The federal agency that handles whether a species is endangered or threatened is the U.S. Fish and Wildlife Agency. A snapshot of the elusive species profile page on the Piping Plover can be found here. It clearly states that the Piping Plover is not endangered in Massachusetts. It is only considered an endangered species in the Great Lakes Region. It is considered a threatened species here in Massachusetts. While it sounds like a small difference, it is a major one as it applies to Federal Regulations, Laws and the facts on how well the Piping Plover is actually doing.
The misuse of power by the few over the many? While, the Piping Plover is clearly not an endangered species here in Massachusetts, Ms. Leschen pointed out that there are three nests on South Cape Beach, all in the same area and cited Federal Endangered Species Law as the reason we had to take our dogs and get off the beach. Now, let’s assume for the sake of argument, that it magically became an endangered species here in Massachusetts, as she claimed. Federal Endangered Species Guidelines require that a 50 meter area be kept clear from dogs and vehicles, as well as being fenced in. 50 meters are recommended in the federal guidelines, but the entire South Cape Beach was shut off from dogs, approximately 1200 meters, not the recommended 50 meters. That’s 24 times the recommended Federal Guideline. The questions are, on whose authority was this was done, and for what purpose?
Or just pure incompetence? These same Federal Endangered Species Guidelines state that the Southeast Region Department of Conservation and Recreation, as the caretaker of the area, should have a fence up around the 50 meter area and signs stating that the Piping Plover is nesting there as well as posting “No Dogs or Vehicles Allowed” signs. Where are they?
Here’s our theory on how this whole Piping Plover debacle got started: someone wanted to keep the public from walking on the beach or dunes in front of their house. This is Massachusetts, they went to their local politician and they decided to use the Piping Plover as a pawn to keep these people away.

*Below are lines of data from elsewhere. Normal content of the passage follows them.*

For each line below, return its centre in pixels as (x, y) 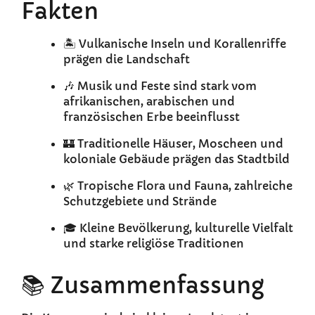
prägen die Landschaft (127, 59)
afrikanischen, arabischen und (149, 102)
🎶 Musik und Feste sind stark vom (160, 86)
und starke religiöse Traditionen (154, 244)
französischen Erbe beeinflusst (152, 117)
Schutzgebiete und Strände (140, 201)
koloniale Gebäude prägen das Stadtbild (176, 159)
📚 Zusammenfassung (143, 286)
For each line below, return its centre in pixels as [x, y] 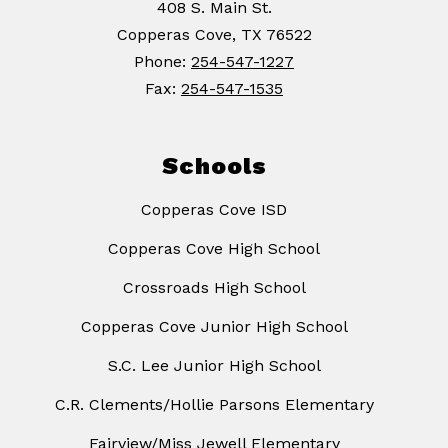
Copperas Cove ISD [214, 210]
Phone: [162, 62]
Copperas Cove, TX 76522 [214, 35]
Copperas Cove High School [214, 249]
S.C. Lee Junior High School [214, 366]
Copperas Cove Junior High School [214, 327]
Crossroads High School [214, 288]
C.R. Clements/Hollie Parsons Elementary [214, 405]
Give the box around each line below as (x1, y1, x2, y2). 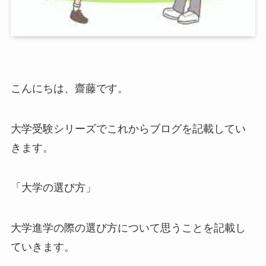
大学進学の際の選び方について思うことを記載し (10, 222, 246, 235)
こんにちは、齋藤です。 (10, 82, 128, 94)
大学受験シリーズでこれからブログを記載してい (10, 122, 246, 135)
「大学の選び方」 (10, 182, 96, 194)
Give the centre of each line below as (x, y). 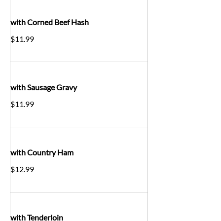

Of course, the eco-fanatics got wind of a bird being endangered and they jumped on the bandwagon, and this whole massive lie, that the Piping Plover is endangered in Massachusetts, is now stated as fact.
Whatever the reason this lie was started, the fact remains that it has negatively affected many people’s livelihoods in an economy that can’t afford this. And it is becoming clearer, the more we dig into this, that these actions are being forced on the public without any basis in law or even any basic demonstrable action that will truly help the Piping Plover. It appears this is purely politically motivated.
We are certainly not Anti Piping Plover, and are, in fact, supporters of common sense solutions, but how about using a little old fashioned New England common sense here. For us humans and even dogs, what is happening here in New England is thought of, and may be, a crime against its citizens, and that isn’t going to drum up much support for this controversial little shore bird. The recent appearances of numerous bumper stickers with slogans like “Piping Plover, Tastes Like Chicken” might actually decline when people’s livelihoods aren’t detrimentally affected by overzealous state employees and regulations.
We just wanted to walk our dogs on the beach. Of course we respect tourism on the Cape and would not walk our dogs on the beach during the times when the towns indicate it is Tourist Season (normally between Memorial day and Columbus Day). But this was the end of April and the beach was deserted.
I’m 5th generation born and raised in Falmouth, MA. My family camped on Washburn’s Island, my Dad scalloped in Waquoit Bay in the middle of winter to buy my Mom appliances for our home. We’ve used, respected and protected the beaches around Falmouth for generations. It breaks my heart to see the United States of my ancestors, the land of the free and the home of the brave, become the land of eroding personal freedoms and timidity in the face of “authority”. It’s time to take a stand.